Recorded data
▼

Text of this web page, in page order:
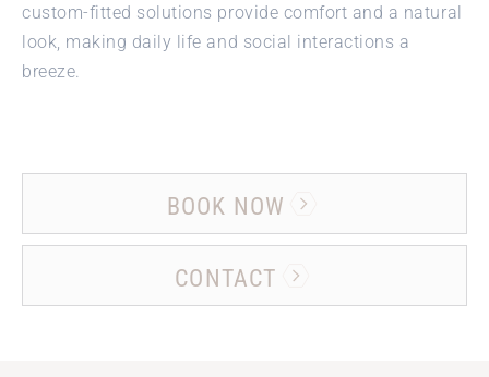
custom-fitted solutions provide comfort and a natural
look, making daily life and social interactions a
breeze.
BOOK NOW
CONTACT
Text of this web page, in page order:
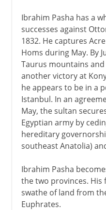
Ibrahim Pasha has a
successes against
1832. He captures
Homs during May. By
Taurus mountains
another victory at
he appears to be in a
Istanbul. In an
May, the sultan
Egyptian army by
hereditary
southeast Anatolia)
Ibrahim Pasha
the two provinces. His
swathe of land from
Euphrates.
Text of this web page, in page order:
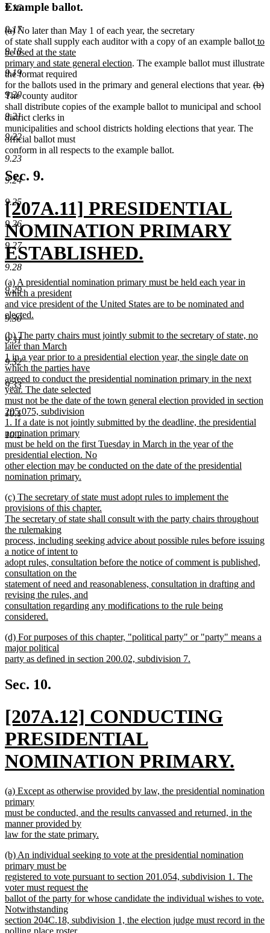
9.16
9.17
9.18
9.19
9.20
9.21
9.22
9.23
9.24
9.25
9.26
9.27
9.28
9.29
9.30
9.31
9.32
9.33
10.1
10.2
Example ballot.
deleted
text
begin
(a)deleted
text
end
No later than May 1 of each year, the secretary
of state shall supply each auditor with a copy of an example ballotnew
to
be used at the state
primary and state general election new
end
. The example ballot must illustrate
the format required
for the ballots used in the primary and general elections that year. (b)
The county auditor
shall distribute copies of the example ballot to municipal and school
district clerks in
municipalities and school districts holding elections that year. The
official ballot must
conform in all respects to the example ballot.
Sec. 9.
new
text
begin
[207A.11] PRESIDENTIAL
NOMINATION PRIMARY
ESTABLISHED.
new
text
end
new
text
begin
(a) A presidential nomination primary must be held each year in
which a president
and vice president of the United States are to be nominated and
elected.
new
text
end
new
text
begin
(b) The party chairs must jointly submit to the secretary of state, no
later than March
1 in a year prior to a presidential election year, the single date on
which the parties have
agreed to conduct the presidential nomination primary in the next
year. The date selected
must not be the date of the town general election provided in section
205.075, subdivision
1. If a date is not jointly submitted by the deadline, the presidential
nomination primary
must be held on the first Tuesday in March in the year of the
presidential election. No
other election may be conducted on the date of the presidential
nomination primary.
text
end
new
text
begin
(c) The secretary of state must adopt rules to implement the
provisions of this chapter.
The secretary of state shall consult with the party chairs throughout
the rulemaking
process, including seeking advice about possible rules before issuing
a notice of intent to
adopt rules, consultation before the notice of comment is published,
consultation on the
statement of need and reasonableness, consultation in drafting and
revising the rules, and
consultation regarding any modifications to the rule being
considered.
text
end
new
text
begin
(d) For purposes of this chapter, "political party" or "party" means a
major political
party as defined in section 200.02, subdivision 7.
text
end
Sec. 10.
new
text
begin
[207A.12] CONDUCTING
PRESIDENTIAL
NOMINATION PRIMARY.
new
text
end
new
text
begin
(a) Except as otherwise provided by law, the presidential nomination
primary
must be conducted, and the results canvassed and returned, in the
manner provided by
law for the state primary.
text
end
new
text
begin
(b) An individual seeking to vote at the presidential nomination
primary must be
registered to vote pursuant to section 201.054, subdivision 1. The
voter must request the
ballot of the party for whose candidate the individual wishes to vote.
Notwithstanding
section 204C.18, subdivision 1, the election judge must record in the
polling place roster
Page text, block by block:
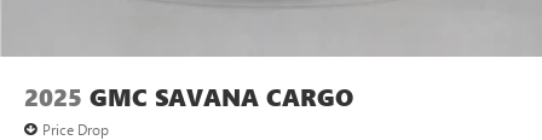
2025 GMC SAVANA CARGO
Price Drop
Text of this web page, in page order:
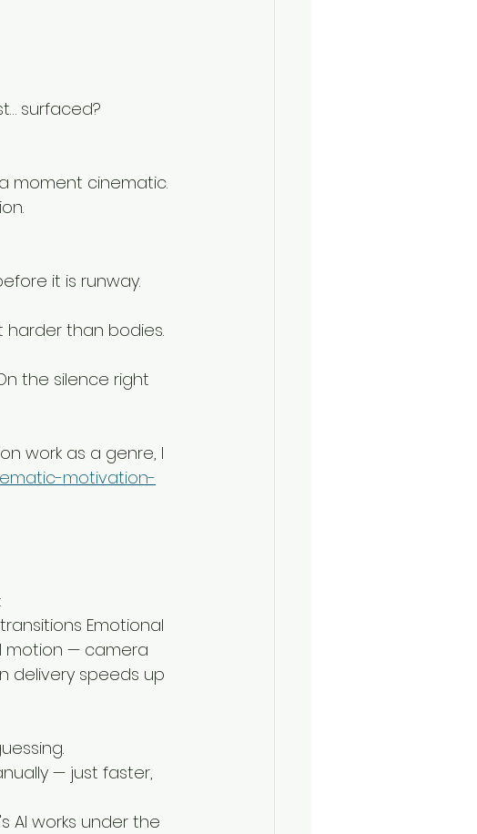
surfaced?
moment cinematic.
it is runway.
harder than bodies.
the silence right
work as a genre, I
motivation-
Emotional
motion — camera
delivery speeds up
— just faster,
AI works under the
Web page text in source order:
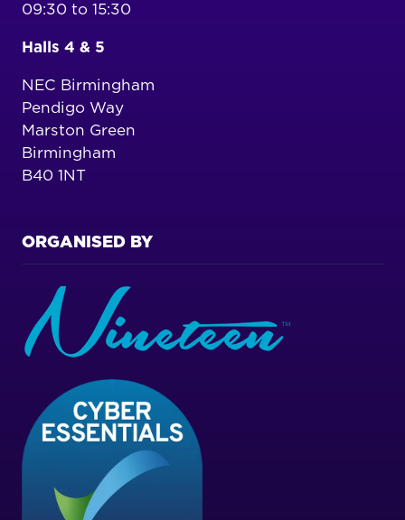
09:30 to 15:30
Halls 4 & 5
NEC Birmingham
Pendigo Way
Marston Green
Birmingham
B40 1NT
ORGANISED BY
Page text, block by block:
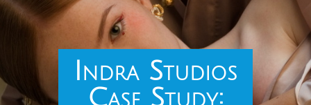
Indra Studios
Case Study:
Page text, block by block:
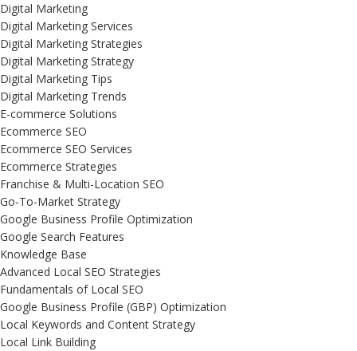
Digital Marketing
Digital Marketing Services
Digital Marketing Strategies
Digital Marketing Strategy
Digital Marketing Tips
Digital Marketing Trends
E-commerce Solutions
Ecommerce SEO
Ecommerce SEO Services
Ecommerce Strategies
Franchise & Multi-Location SEO
Go-To-Market Strategy
Google Business Profile Optimization
Google Search Features
Knowledge Base
Advanced Local SEO Strategies
Fundamentals of Local SEO
Google Business Profile (GBP) Optimization
Local Keywords and Content Strategy
Local Link Building
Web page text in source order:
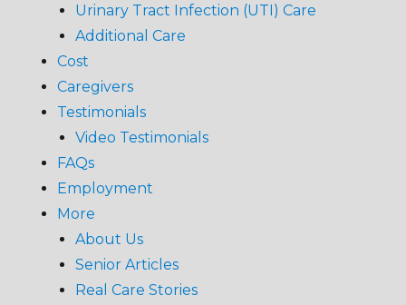
Urinary Tract Infection (UTI) Care
Additional Care
Cost
Caregivers
Testimonials
Video Testimonials
FAQs
Employment
More
About Us
Senior Articles
Real Care Stories
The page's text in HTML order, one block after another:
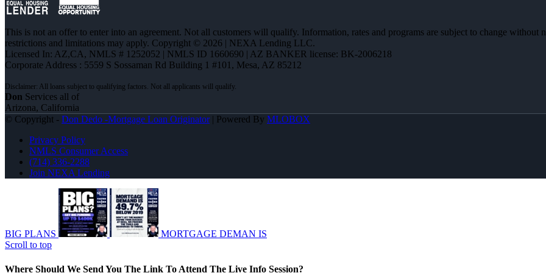
This is not an offer to enter into an agreement. Not all customers will qualify. Information, rates and programs are subject to change
restrictions and limitations may apply. Copyright © 2026 | NEXA Lending LLC.
Licensed In: AZ,CA, NMLS # 1252052 | NMLS ID 1660690 | AZ BANKER license: BK-2006218
Corporate Address : 5559 S Sossaman Rd Building 1 #101, Mesa, AZ 85212
Don Services all of
Arizona, California
© Copyright - Don Dedo -Mortgage Loan Originator| Powered By MLOBOX
Privacy Policy
NMLS Consumer Access
(714) 336-2288
Join NEXA Lending
BIG PLANS
MORTGAGE DEMAN IS
Scroll to top
Where Should We Send You The Link To Attend The Live Info Session?
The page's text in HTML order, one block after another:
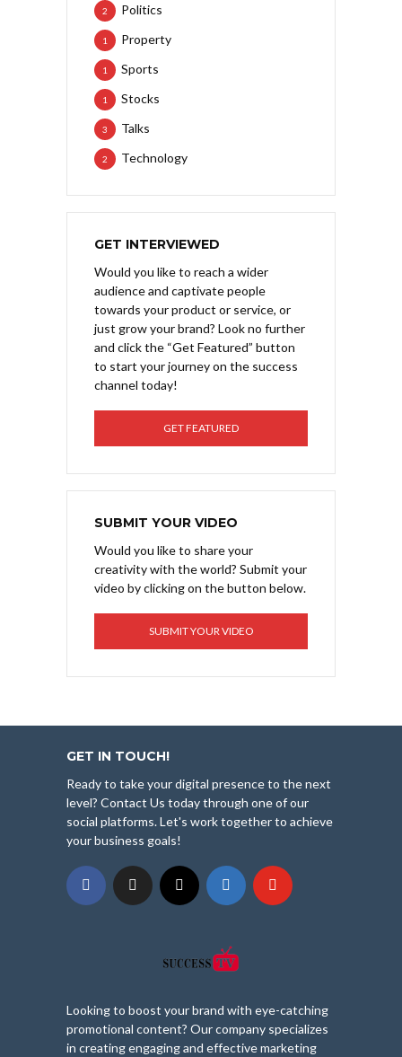
Politics
2
Property
1
Sports
1
Stocks
1
Talks
3
Technology
2
GET INTERVIEWED
Would you like to reach a wider
audience and captivate people
towards your product or service, or
just grow your brand? Look no further
and click the “Get Featured” button
to start your journey on the success
channel today!
GET FEATURED
SUBMIT YOUR VIDEO
Would you like to share your
creativity with the world? Submit your
video by clicking on the button below.
SUBMIT YOUR VIDEO
GET IN TOUCH!
Ready to take your digital presence to the next
level? Contact Us today through one of our
social platforms. Let's work together to achieve
your business goals!
Looking to boost your brand with eye-catching
promotional content? Our company specializes
in creating engaging and effective marketing
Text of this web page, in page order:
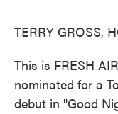
TERRY GROSS,
This is FRESH
nominated for a
debut in "Good
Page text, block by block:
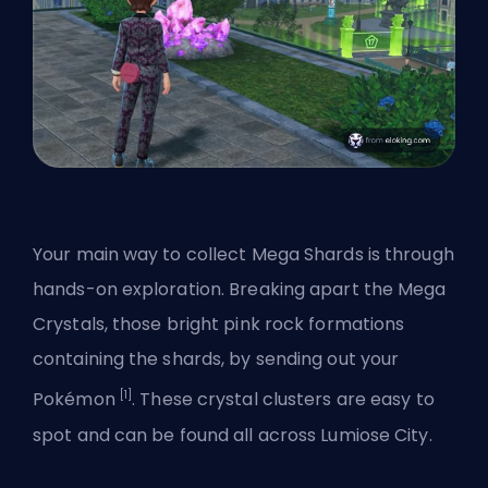
Your main way to collect Mega Shards is through
hands-on exploration. Breaking apart the Mega
Crystals, those bright pink rock formations
containing the shards, by sending out your
Pokémon [1] . These crystal clusters are easy to
spot and can be found all across Lumiose City.
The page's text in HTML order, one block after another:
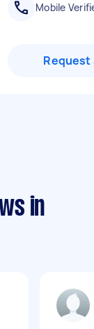
Mobile
Request
in
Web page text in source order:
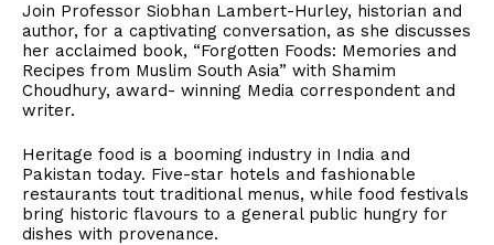
Join Professor Siobhan Lambert-Hurley, historian and
author, for a captivating conversation, as she discusses
her acclaimed book, “Forgotten Foods: Memories and
Recipes from Muslim South Asia” with Shamim
Choudhury, award- winning Media correspondent and
writer.
Heritage food is a booming industry in India and
Pakistan today. Five-star hotels and fashionable
restaurants tout traditional menus, while food festivals
bring historic flavours to a general public hungry for
dishes with provenance.
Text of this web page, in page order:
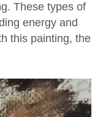
These types of
energy and
this painting, the
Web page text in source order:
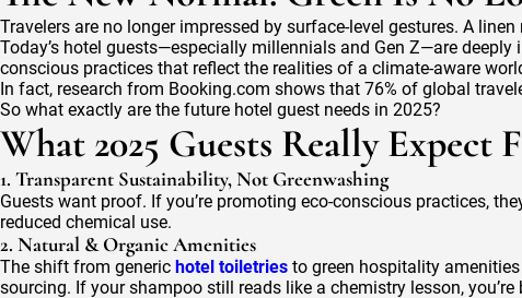
Travelers are no longer impressed by surface-level gestures. A
Today’s hotel guests—especially millennials and Gen Z—are
conscious practices that reflect the realities of a climate-aware
In fact, research from Booking.com shows that 76% of global
So what exactly are the future hotel guest needs in 2025?
What 2025 Guests Really Expect
1. Transparent Sustainability, Not Greenwashing
Guests want proof. If you’re promoting eco-conscious practices,
reduced chemical use.
2. Natural & Organic Amenities
The shift from generic hotel toiletries to green hospitality
sourcing. If your shampoo still reads like a chemistry lesson, you’re
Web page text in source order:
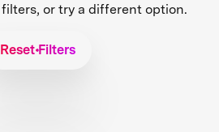
filters, or try a different option.
Reset Filters
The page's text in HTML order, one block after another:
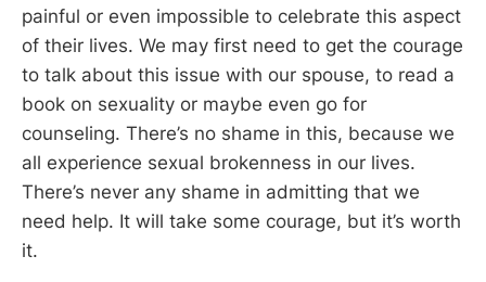
painful or even impossible to celebrate this aspect
of their lives. We may first need to get the courage
to talk about this issue with our spouse, to read a
book on sexuality or maybe even go for
counseling. There’s no shame in this, because we
all experience sexual brokenness in our lives.
There’s never any shame in admitting that we
need help. It will take some courage, but it’s worth
it.
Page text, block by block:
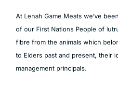
At Lenah Game Meats we’ve
of our First Nations People of
fibre from the animals which
to Elders past and present, their
management principals.
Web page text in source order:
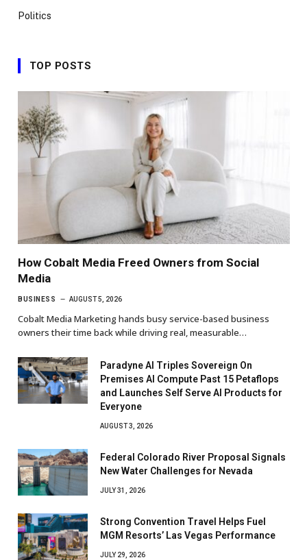
Politics
TOP POSTS
How Cobalt Media Freed Owners from Social
Media
BUSINESS AUGUST 5, 2026
Cobalt Media Marketing hands busy service-based business
owners their time back while driving real, measurable…
Paradyne AI Triples Sovereign On
Premises AI Compute Past 15 Petaflops
and Launches Self Serve AI Products for
Everyone
AUGUST 3, 2026
Federal Colorado River Proposal Signals
New Water Challenges for Nevada
JULY 31, 2026
Strong Convention Travel Helps Fuel
MGM Resorts’ Las Vegas Performance
JULY 29, 2026
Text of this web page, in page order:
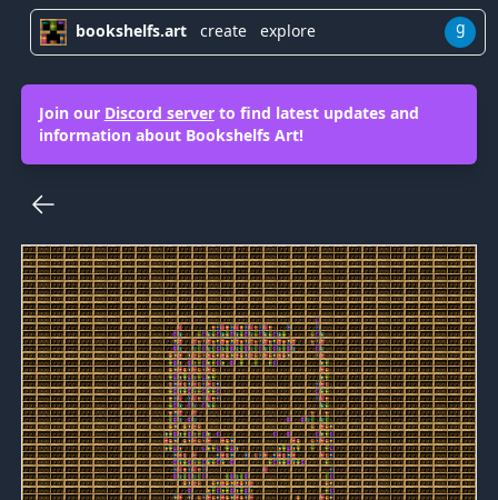
bookshelfs.art create explore g
Join our Discord serverto find latest updates and
information about Bookshelfs Art!
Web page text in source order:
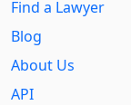
Find a Lawyer
Blog
About Us
API
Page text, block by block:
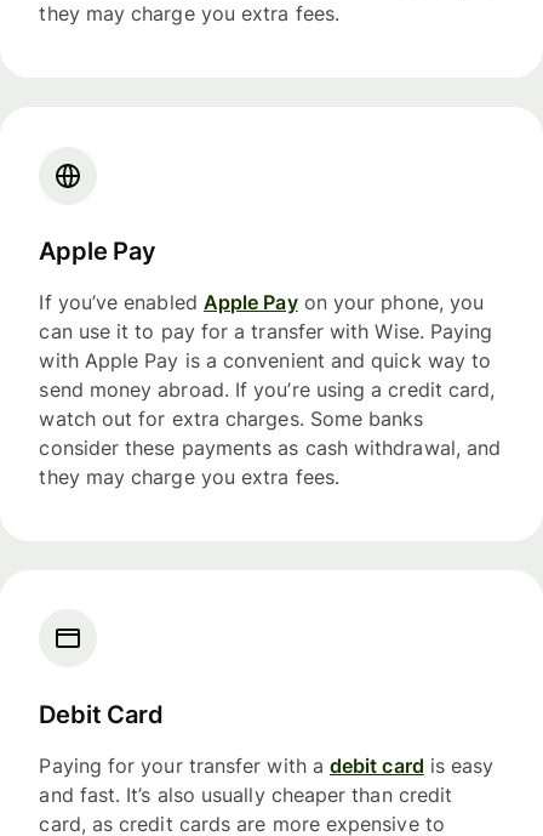
they may charge you extra fees.
Apple Pay
If you’ve enabled Apple Payon your phone, you
can use it to pay for a transfer with Wise. Paying
with Apple Pay is a convenient and quick way to
send money abroad. If you’re using a credit card,
watch out for extra charges. Some banks
consider these payments as cash withdrawal, and
they may charge you extra fees.
Debit Card
Paying for your transfer with a debit card is easy
and fast. It’s also usually cheaper than credit
card, as credit cards are more expensive to

▲

Work required — Give the number of lines above that contain "easy", and nothing more.

Task result — 2